EXERCISE DESCRIPTION
The data is to be repeated exactly, with the images removed.

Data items
---
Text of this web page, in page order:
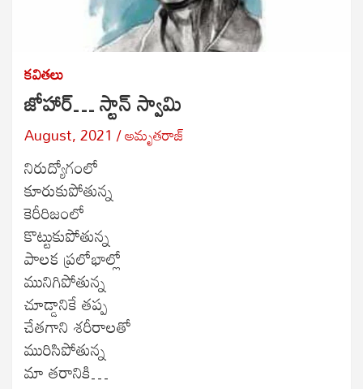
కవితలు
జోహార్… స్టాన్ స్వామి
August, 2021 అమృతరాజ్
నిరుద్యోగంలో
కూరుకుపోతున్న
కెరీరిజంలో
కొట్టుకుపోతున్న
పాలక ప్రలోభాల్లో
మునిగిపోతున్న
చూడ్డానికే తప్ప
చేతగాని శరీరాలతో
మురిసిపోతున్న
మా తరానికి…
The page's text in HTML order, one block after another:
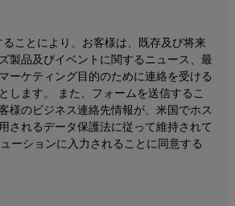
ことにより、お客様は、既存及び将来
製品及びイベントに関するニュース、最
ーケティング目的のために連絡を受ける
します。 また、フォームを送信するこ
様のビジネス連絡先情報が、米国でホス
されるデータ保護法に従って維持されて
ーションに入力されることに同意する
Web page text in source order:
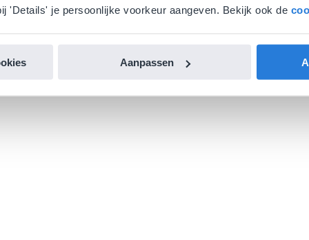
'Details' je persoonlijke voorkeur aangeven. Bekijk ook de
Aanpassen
---
SOLUTION TO THIS EXERCISE
Text of this web page, in page order:
కవితలు
జోహార్… స్టాన్ స్వామి
August, 2021 అమృతరాజ్
నిరుద్యోగంలో
కూరుకుపోతున్న
కెరీరిజంలో
కొట్టుకుపోతున్న
పాలక ప్రలోభాల్లో
మునిగిపోతున్న
చూడ్డానికే తప్ప
చేతగాని శరీరాలతో
మురిసిపోతున్న
మా తరానికి…
The page's text in HTML order, one block after another:
ことにより、お客様は、既存及び将来
製品及びイベントに関するニュース、最
ーケティング目的のために連絡を受ける
します。 また、フォームを送信するこ
様のビジネス連絡先情報が、米国でホス
されるデータ保護法に従って維持されて
ーションに入力されることに同意する
Web page text in source order:
'Details' je persoonlijke voorkeur aangeven. Bekijk ook de
Aanpassen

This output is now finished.